(Beginning of Entries shown)

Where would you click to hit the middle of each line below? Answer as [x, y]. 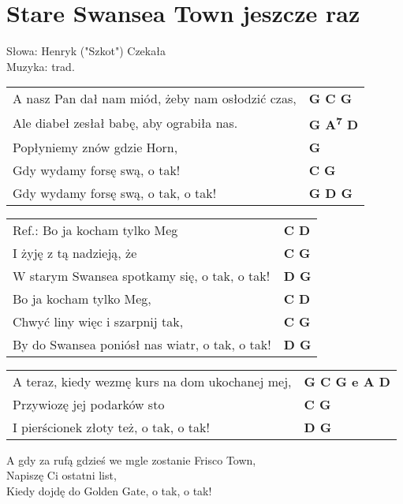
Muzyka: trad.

(End of Entries shown)
(Beginning of Entries shown)

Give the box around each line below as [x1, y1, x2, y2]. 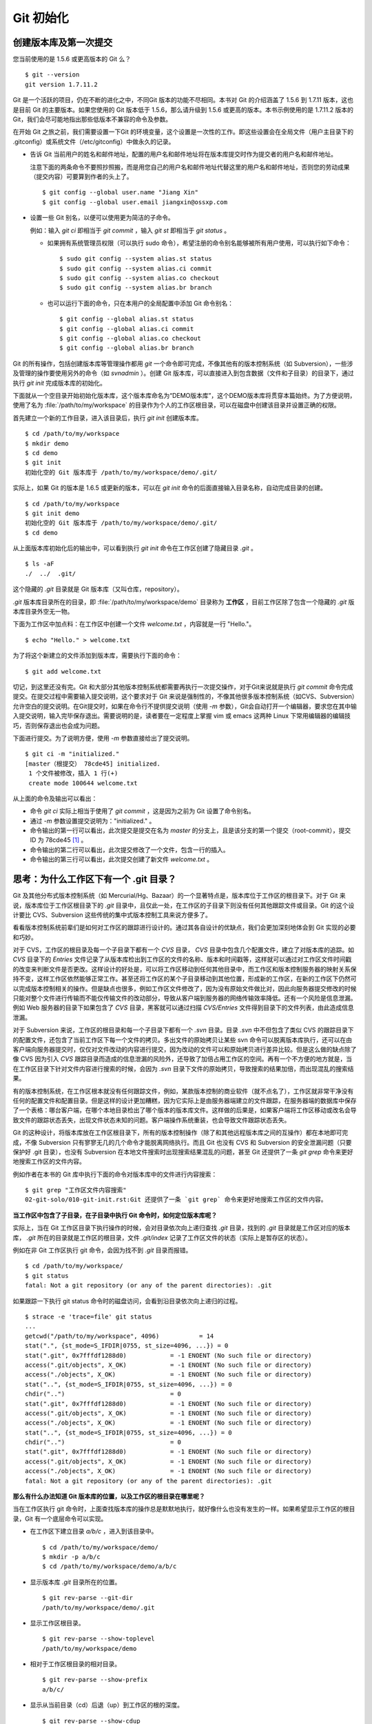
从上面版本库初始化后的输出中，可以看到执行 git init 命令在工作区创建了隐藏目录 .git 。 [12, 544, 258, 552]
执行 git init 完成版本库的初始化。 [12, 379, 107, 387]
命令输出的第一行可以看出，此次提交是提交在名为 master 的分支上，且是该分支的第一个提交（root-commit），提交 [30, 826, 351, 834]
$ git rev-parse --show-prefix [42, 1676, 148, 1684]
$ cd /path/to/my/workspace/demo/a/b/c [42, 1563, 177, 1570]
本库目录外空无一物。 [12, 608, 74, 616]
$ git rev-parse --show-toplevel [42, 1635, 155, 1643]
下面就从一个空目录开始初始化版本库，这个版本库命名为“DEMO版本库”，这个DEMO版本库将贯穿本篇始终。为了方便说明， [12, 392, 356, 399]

(End of Entries shown)
(Beginning of Entries shown)

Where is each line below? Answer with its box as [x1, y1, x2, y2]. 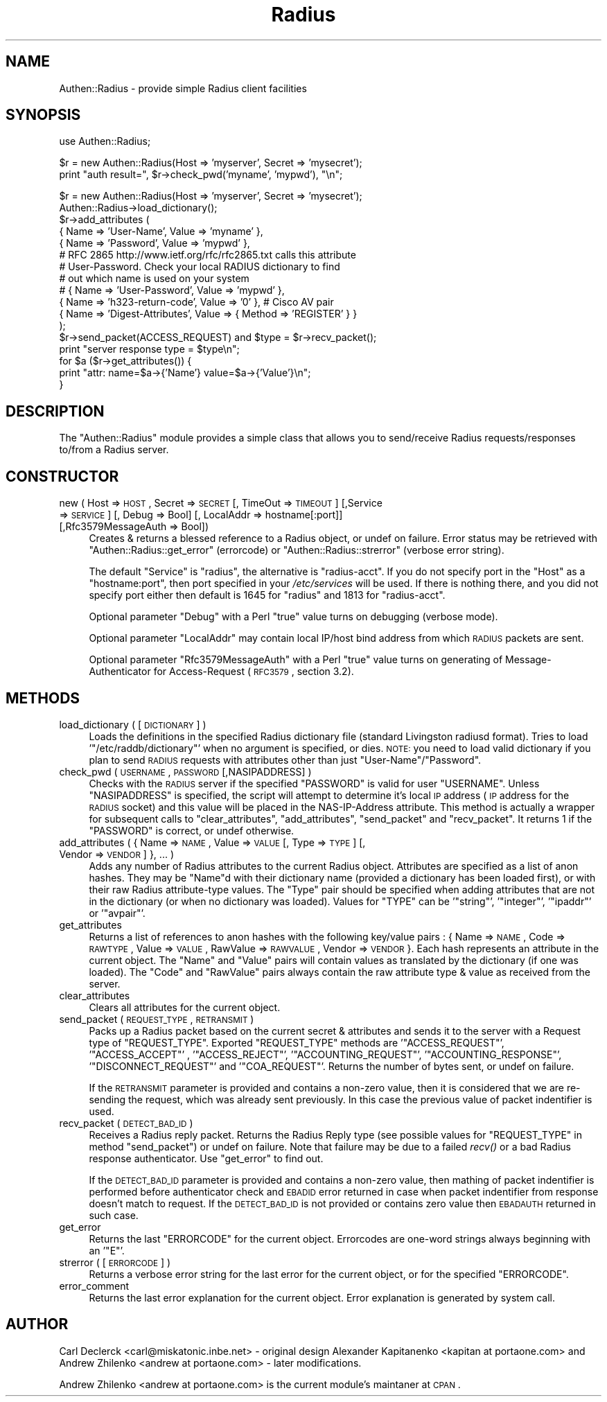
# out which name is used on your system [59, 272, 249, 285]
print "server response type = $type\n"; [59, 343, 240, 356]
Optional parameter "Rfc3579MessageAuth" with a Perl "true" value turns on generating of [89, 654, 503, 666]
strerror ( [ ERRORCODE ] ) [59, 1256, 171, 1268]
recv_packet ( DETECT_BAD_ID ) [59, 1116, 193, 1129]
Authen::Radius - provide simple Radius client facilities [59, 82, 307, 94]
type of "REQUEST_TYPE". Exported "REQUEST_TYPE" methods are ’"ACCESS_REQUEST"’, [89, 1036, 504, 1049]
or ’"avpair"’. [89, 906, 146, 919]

(End of Entries shown)

* Work instructions: Filter the records for the word "init" and show every line that has it.

* Response to this task:
从上面版本库初始化后的输出中，可以看到执行 git init 命令在工作区创建了隐藏目录 .git 。 [12, 544, 258, 552]
执行 git init 完成版本库的初始化。 [12, 379, 107, 387]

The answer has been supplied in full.